なるほど、とロクサスは一気にラム酒を煽った。そうか。リアムはあそこか。ロクサスの目付きが鋭くなったのをラシャドは見逃さなかった。

ラシャドもビールを飲むが、一気飲みなどはしなかった。それを見てか、ロクサスは指を机にリズム良く叩きつけている。

「焦るな」

ラシャドは小声でロクサスに釘を刺した。本当に今にも飛び出して行きそうで心配だった。

それからラシャドはころりと表情を変えて、ロクサスににこやかに言った。

「今日は奢ってやるよ。酒、好きだろ?」

「う、うん」

ロクサスは突然の提案がよく分からなくて、とりあえず返事をしてしまったが、その時にはラシャドの注文で2杯目のラム酒がロクサスの目の前に用意されていた。

「どういうつもりだよ、ラシャド」

今度はロクサスが小声でラシャドに問いかけた。ラシャドも小声で返す。

「いいか、この世ってのは広いんだ。本当にこの世界のこの街の神子がリアムかわからん。だから次の満月まで待て。そしてそこに現れたのが本当にリアムなら、返して貰おう」

「でも、そんなんじゃ……!」

「心配なのは分かる。だが焦っては駄目だ。確信を得て行動しろ。いいな?」

それからラシャドは再び店主に向き直ると、さりげなく次の満月の日を聞き出した。

店主は店のカレンダーをめくると、明後日だと教えてくれた。

「明後日!?」

ロクサスはつい大声を出してしまった。ラシャドに思い切り足を踏まれて我に返る。

再び小声で二人で話す。

「明後日って、そんなに待てねぇよ!」

「仕方ないだろ、それに、明後日にお披露目ってことは、少なくともそれまでリアムは優遇されてる可能性もある」

「でも……」

そんな水面下のやり取りをしているうちに店にお客が増えてきて、マスターも忙しそうにしていた。もうこちらの話を聞く暇も無さそうだ。ただ、あちらこちらから“神子”の話題が上がっていた。それくらい、この世界の人にとっては神子は大事な存在なのだろう。

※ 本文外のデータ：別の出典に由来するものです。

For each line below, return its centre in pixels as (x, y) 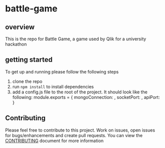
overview (20, 27)
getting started (29, 60)
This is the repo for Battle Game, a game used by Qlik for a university (76, 39)
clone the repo (27, 81)
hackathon (16, 44)
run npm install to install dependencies (53, 86)
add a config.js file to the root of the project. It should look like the (80, 92)
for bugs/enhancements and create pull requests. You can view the (74, 135)
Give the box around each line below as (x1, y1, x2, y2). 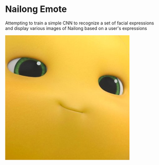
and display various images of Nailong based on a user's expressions (5, 25, 148, 31)
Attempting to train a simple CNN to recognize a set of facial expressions (5, 20, 154, 26)
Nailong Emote (5, 3, 67, 15)
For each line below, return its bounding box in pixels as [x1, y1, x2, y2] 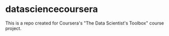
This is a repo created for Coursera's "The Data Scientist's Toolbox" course [5, 20, 164, 26]
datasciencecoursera [5, 3, 98, 15]
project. [5, 25, 22, 31]
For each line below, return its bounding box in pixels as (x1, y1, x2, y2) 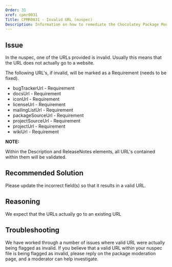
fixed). (5, 75, 19, 81)
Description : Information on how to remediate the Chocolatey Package (5, 22, 159, 27)
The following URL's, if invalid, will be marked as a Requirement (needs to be (5, 70, 167, 76)
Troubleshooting (5, 226, 60, 235)
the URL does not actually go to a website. (5, 60, 95, 66)
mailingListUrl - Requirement (12, 107, 73, 113)
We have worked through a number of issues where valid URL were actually (5, 239, 165, 245)
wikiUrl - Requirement (12, 129, 59, 135)
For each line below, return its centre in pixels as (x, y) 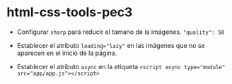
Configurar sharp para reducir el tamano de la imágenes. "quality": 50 (121, 32)
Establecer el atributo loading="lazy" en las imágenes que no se (111, 45)
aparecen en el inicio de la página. (67, 53)
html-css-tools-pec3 (70, 12)

ロクサスは浮かない顔で二杯目のラム酒をゆっくり飲み干すと、ビールを飲み終わったラシャドを連れて店を後にした。

空を見上げると、白い月が出ていた。たしかに満月に近い上弦の月だった。

ぽつりとロクサスが零す。

「ラシャド……リアム、帰りたがるかな」

「どうしたんだ、急に弱気になって」

ロクサスは夜の冷たい空気を吸い込んだ。

「リアムはこの世界では神子って呼ばれて、みんなに慕われる存在なんだなって。だけど、俺の国では正反対だ。リアムはみんなに除け者にされて、母親にまで捨てられた。リアムのためにどっちがいいかなんて……」

そう言って俯くロクサスの背中をラシャドは強く叩いた。

「やっぱ馬鹿だな、お前」

「……?」

「どっちがいいかを決めるのはお前じゃなくてリアム本人だ。そこはちゃんと確かめようぜ」

「……そうだな」

その後も幾つか酒場を回ってみたが、大体の話は同じであった。ただ、一つ気になる情報も得た。

赤い鼻のおじいさんが酔っ払いながら教えてくれたのだ。

「先代の神子様は、神子であることに苦痛を感じてこの世界から逃げたんだ。神子様は常に血を皆に分け与える存在。辛かったのかもしれんな」

それを聞いてロクサスの背中がぞくりとした。リアムも同じ目に遭っているかもしれないと思ったのだ。

ロクサスの不安そうな顔を見て、流石のラシャドも少しばかり戸惑った。思ったよりも楽観的な状況ではないのかもしれない。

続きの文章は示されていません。